### Given information
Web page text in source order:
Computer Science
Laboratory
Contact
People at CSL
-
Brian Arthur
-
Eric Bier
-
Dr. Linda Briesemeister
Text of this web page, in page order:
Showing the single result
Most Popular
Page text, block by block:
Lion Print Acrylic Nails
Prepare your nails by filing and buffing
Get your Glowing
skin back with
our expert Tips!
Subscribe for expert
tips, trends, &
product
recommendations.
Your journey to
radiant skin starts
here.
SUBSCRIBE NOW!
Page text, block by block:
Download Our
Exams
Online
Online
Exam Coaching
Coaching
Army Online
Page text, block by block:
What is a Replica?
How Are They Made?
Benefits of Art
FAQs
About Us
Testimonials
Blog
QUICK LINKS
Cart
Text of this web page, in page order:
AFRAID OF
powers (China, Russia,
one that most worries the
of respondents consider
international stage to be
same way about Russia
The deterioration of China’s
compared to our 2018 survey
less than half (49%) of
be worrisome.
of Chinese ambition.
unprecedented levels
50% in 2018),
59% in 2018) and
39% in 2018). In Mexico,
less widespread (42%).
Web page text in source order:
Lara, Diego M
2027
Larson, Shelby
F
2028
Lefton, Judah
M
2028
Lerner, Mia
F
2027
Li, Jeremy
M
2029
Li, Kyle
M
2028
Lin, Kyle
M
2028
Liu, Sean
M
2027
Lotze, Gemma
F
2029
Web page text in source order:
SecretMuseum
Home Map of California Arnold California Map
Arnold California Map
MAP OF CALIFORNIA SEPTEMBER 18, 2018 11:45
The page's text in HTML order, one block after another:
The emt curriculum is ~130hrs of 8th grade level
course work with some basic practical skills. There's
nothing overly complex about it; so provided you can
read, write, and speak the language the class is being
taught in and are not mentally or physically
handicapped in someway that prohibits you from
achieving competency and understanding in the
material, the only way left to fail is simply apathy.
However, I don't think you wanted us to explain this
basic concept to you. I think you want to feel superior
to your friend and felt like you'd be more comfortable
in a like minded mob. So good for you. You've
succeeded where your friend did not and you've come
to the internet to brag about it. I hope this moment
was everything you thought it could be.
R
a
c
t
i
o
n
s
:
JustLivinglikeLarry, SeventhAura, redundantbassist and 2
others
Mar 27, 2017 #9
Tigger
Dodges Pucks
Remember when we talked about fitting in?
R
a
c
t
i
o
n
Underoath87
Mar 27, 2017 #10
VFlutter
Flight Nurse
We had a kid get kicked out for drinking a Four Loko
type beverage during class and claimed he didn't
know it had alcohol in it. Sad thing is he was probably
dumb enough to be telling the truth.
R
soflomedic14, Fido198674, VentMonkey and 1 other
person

---

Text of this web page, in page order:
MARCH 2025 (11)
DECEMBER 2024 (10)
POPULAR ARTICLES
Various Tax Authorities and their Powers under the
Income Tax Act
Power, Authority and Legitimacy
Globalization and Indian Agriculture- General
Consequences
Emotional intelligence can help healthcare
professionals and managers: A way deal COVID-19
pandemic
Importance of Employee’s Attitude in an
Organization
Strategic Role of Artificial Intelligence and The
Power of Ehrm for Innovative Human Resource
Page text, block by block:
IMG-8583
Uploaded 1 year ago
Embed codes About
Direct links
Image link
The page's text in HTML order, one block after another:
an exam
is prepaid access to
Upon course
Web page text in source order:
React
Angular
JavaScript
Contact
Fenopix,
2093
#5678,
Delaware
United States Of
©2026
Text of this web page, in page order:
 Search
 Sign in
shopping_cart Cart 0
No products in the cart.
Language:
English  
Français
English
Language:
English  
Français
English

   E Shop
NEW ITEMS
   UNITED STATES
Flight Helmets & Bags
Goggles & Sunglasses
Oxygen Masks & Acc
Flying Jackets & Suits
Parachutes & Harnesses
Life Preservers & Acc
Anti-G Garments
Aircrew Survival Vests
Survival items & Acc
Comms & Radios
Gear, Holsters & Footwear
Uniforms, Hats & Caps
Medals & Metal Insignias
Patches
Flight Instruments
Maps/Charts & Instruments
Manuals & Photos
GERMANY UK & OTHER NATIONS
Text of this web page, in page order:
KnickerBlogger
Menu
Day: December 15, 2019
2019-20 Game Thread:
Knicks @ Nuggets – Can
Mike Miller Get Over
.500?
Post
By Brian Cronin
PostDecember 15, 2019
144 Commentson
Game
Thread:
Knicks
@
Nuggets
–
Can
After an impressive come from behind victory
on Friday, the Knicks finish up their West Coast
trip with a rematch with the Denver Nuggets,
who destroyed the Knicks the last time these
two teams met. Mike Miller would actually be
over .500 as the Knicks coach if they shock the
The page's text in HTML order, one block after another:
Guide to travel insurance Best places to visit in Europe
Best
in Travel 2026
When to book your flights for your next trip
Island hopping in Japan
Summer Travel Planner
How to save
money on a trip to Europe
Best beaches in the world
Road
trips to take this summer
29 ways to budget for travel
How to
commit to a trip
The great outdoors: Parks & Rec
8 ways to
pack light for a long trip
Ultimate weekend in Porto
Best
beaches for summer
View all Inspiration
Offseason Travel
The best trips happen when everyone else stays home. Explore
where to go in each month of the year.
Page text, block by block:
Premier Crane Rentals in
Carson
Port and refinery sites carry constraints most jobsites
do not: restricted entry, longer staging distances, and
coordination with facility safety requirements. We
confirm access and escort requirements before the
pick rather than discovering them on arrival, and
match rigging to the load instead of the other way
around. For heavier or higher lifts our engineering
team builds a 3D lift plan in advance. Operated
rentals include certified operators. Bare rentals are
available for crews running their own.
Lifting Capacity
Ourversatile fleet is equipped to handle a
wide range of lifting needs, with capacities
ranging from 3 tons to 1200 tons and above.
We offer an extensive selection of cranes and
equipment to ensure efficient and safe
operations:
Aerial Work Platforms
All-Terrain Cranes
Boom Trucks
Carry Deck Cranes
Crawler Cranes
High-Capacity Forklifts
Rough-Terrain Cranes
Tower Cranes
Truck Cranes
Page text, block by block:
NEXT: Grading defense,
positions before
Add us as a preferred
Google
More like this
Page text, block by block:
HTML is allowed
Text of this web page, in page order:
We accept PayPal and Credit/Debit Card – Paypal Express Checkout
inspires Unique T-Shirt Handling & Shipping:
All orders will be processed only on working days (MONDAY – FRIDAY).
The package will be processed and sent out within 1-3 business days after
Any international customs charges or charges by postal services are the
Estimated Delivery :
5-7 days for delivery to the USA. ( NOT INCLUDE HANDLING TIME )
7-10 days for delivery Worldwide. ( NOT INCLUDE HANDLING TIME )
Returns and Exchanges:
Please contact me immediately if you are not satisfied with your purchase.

==

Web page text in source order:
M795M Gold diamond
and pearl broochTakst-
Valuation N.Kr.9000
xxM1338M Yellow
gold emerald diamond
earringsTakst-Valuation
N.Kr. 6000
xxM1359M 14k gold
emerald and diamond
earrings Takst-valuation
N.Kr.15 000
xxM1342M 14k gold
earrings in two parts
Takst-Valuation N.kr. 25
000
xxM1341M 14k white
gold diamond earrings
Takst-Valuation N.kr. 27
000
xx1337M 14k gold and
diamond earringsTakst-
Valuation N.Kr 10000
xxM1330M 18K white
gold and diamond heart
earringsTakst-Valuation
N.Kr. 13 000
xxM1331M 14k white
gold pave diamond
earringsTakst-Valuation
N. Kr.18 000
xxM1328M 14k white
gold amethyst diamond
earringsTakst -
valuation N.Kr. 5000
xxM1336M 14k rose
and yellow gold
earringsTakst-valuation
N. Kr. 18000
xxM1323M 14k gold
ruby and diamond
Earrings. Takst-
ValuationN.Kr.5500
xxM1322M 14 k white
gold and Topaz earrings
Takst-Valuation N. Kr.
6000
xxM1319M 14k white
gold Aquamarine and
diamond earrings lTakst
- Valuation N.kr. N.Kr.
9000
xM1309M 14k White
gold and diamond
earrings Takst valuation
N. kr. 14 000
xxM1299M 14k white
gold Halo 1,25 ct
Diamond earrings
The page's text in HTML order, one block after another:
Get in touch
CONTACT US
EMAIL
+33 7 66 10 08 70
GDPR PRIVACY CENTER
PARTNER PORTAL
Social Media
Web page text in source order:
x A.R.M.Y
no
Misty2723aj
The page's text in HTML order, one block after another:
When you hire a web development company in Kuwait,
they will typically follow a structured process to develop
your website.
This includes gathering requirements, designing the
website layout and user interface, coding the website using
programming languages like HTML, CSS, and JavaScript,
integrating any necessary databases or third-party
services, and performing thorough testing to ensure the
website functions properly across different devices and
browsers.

### Task to carry out
Lines containing the word "Survival" are to be tallied across the entries above; give only the resulting count.

### Solved exercise
2